Há portanto duas maneiras de ser ateu: não crer em Deus (ateísmo negativo) ou crer que Deus não existe (ateísmo positivo, ou mesmo militante). Ausência de uma crença ou crença numa ausência. Ausência de Deus ou negação de Deus.
O primeiro desses dois ateísmos é muito próximo do agnosticismo, de que só se distingue por uma opção mais afirmada, mesmo que negativa. O agnóstico não crê nem descrê: ele duvida, se interroga, hesita ou se recusa a escolher. Ele assinala a opção "sem opinião" da grande pesquisa metafísica ("Você crê em Deus?"). Já o ateu responde claramente não. Suas razões? Elas variam, é claro, de acordo com os indivíduos, mas convergem, no mais das vezes, na recusa de adorar. O ateu não tem uma ideia suficientemente elevada do mundo, da humanidade e de si mesmo para julgar verossímel que um Deus tenha podido criá-los. Horrores demais no mundo, mediocridade demais no homem. A matéria é uma causa mais plausível. O acaso, uma desculpa mais aceitável. E, depois, um Deus bom e onipotente (um Deus pai!) corresponde tão bem a nossos desejos mais fortes e mais infantis, que é o caso de se perguntar se ele não foi inventado por isso mesmo - para nos tranquilizar, para nos consolar, para nos fazer crer e obedecer. Deus, por definição, é o que se pode esperar de melhor. É o que o torna suspeito. O amor infinito, o amor onipotente, o amor mais forte que a morte e que tudo... É bom demais para ser verdade.

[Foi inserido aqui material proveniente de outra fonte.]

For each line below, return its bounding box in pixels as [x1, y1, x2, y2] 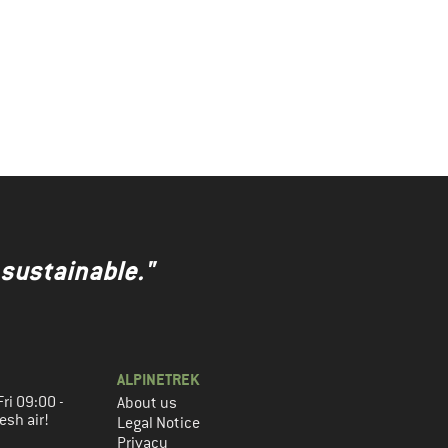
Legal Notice [117, 413, 200, 433]
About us [117, 393, 177, 413]
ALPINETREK [117, 369, 199, 390]
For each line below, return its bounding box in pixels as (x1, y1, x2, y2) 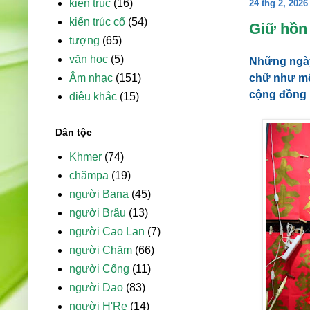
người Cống (69, 263, 129, 275)
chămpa (69, 170, 109, 182)
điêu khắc (69, 91, 117, 103)
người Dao (69, 282, 123, 294)
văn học (69, 53, 108, 66)
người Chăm (69, 244, 132, 257)
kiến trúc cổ (69, 16, 125, 28)
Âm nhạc (69, 72, 113, 84)
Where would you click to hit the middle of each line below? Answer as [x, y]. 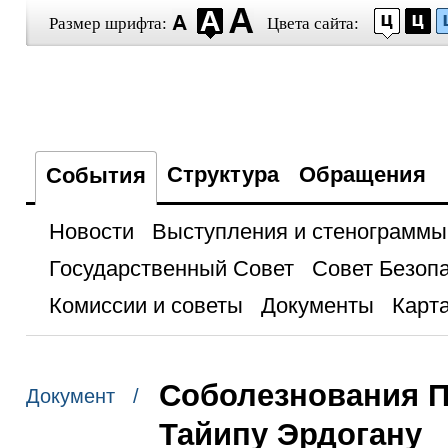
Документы [317, 305]
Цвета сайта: [312, 23]
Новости [91, 231]
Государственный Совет [171, 268]
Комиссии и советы [145, 305]
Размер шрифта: [107, 23]
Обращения [362, 174]
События [95, 175]
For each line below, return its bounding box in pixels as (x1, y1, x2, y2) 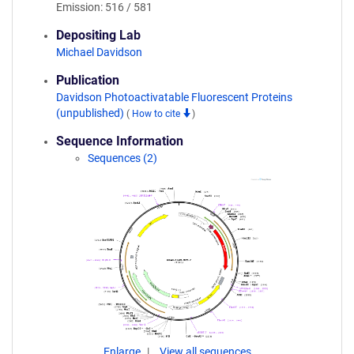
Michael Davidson (56, 46, 142, 58)
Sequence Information (56, 134, 183, 149)
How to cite (132, 108, 183, 119)
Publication (56, 73, 119, 88)
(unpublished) (56, 107, 126, 119)
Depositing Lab (56, 28, 141, 43)
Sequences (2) (88, 152, 157, 164)
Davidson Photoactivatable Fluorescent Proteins (56, 91, 292, 104)
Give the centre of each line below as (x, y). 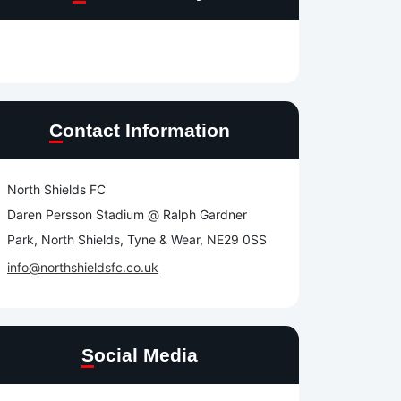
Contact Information (146, 131)
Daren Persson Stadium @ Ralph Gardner (127, 215)
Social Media (146, 355)
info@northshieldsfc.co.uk (83, 268)
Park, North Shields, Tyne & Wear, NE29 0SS (137, 240)
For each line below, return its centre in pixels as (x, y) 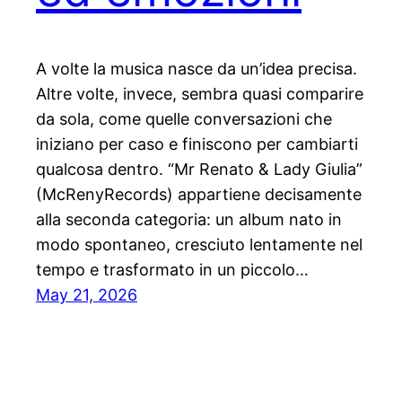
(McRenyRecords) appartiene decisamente (199, 195)
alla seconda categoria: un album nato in (189, 220)
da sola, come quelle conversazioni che (184, 119)
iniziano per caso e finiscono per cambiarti (197, 144)
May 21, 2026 (87, 295)
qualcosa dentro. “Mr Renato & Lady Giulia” (199, 170)
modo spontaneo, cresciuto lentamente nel (199, 245)
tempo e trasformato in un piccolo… (172, 270)
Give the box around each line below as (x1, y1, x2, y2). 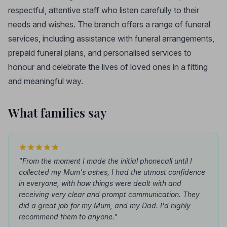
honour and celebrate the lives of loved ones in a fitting (8, 62, 208, 72)
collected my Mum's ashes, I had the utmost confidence (19, 168, 205, 176)
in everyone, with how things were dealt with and (19, 179, 181, 187)
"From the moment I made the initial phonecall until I (19, 157, 192, 165)
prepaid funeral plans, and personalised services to (8, 48, 192, 58)
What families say (8, 104, 107, 121)
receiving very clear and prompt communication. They (19, 190, 200, 199)
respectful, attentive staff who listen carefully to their (8, 5, 199, 15)
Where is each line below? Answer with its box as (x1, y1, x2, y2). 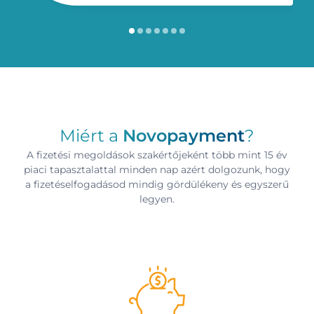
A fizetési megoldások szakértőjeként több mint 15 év (27, 149, 287, 162)
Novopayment (123, 125, 245, 146)
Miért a (60, 125, 123, 146)
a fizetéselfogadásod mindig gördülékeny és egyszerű (25, 178, 289, 191)
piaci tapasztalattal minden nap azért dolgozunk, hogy (24, 163, 290, 177)
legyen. (139, 193, 175, 206)
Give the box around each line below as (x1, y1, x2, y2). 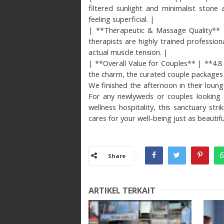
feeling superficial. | (88, 13, 154, 24)
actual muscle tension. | (88, 46, 168, 57)
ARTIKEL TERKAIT (88, 184, 155, 196)
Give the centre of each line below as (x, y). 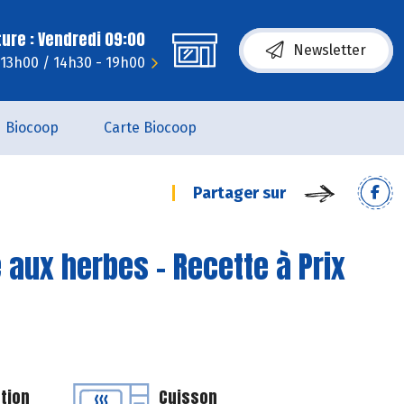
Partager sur (239, 193)
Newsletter (330, 50)
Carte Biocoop (150, 128)
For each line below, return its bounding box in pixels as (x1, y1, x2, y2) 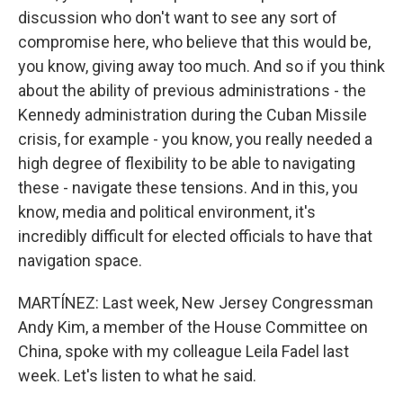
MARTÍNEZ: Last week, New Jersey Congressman (18, 293, 373, 312)
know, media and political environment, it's (18, 202, 316, 221)
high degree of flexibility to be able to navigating (18, 154, 355, 173)
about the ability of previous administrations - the (18, 81, 366, 100)
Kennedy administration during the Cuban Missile (18, 105, 367, 124)
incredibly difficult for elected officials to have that (18, 227, 372, 246)
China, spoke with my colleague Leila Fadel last (18, 342, 349, 361)
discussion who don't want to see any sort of (18, 8, 337, 27)

O ateu, em vez de acalentar ilusões, prefere enfrentar como pode a angústia, as aflições, o desespero, a solidão, a liberdade. Não é que renuncie a toda serenidade, a toda alegria, a toda esperança, a toda lei. Mas ele só leva em conta as que são humanas, e que valem unicamente para esta vida. Isso lhe basta? Não necessariamente, nem geralmente. O real só basta para quem se contenta com ele. É o que se chama sabedoria, que é a santidade dos ateus.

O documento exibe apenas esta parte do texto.